> What you need to do: Your task is to copy the lines of the data below from the line holding "Choose a fast-dissolving" through the line holding "5. Add a Pool", inclusive, exactly and with nothing added.

(Data listing begins)

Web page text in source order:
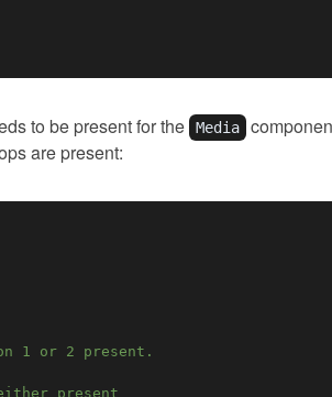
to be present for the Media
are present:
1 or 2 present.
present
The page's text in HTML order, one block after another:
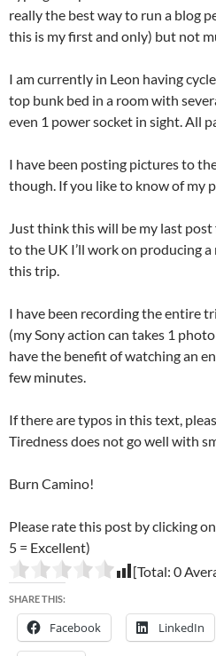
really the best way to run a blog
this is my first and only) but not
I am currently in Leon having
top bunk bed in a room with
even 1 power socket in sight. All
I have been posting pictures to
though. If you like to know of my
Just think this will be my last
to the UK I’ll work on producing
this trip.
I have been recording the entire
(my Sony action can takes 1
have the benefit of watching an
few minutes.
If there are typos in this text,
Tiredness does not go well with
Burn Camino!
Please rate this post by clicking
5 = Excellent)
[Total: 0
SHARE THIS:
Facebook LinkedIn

(Data listing ends)
(Data listing begins)

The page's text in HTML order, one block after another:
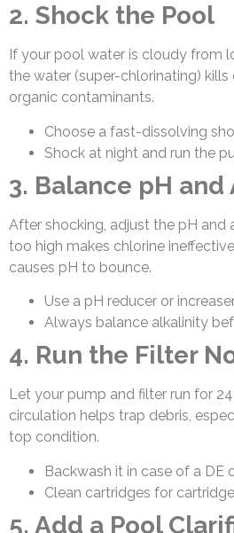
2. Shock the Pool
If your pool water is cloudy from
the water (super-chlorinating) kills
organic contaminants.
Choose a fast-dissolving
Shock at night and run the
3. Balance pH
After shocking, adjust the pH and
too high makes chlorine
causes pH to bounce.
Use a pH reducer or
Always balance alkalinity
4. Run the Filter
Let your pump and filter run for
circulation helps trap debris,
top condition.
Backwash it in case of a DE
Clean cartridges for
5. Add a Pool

(Data listing ends)

> Exercise response:
Choose a fast-dissolving
Shock at night and run the
3. Balance pH
After shocking, adjust the pH and
too high makes chlorine
causes pH to bounce.
Use a pH reducer or
Always balance alkalinity
4. Run the Filter
Let your pump and filter run for
circulation helps trap debris,
top condition.
Backwash it in case of a DE
Clean cartridges for
5. Add a Pool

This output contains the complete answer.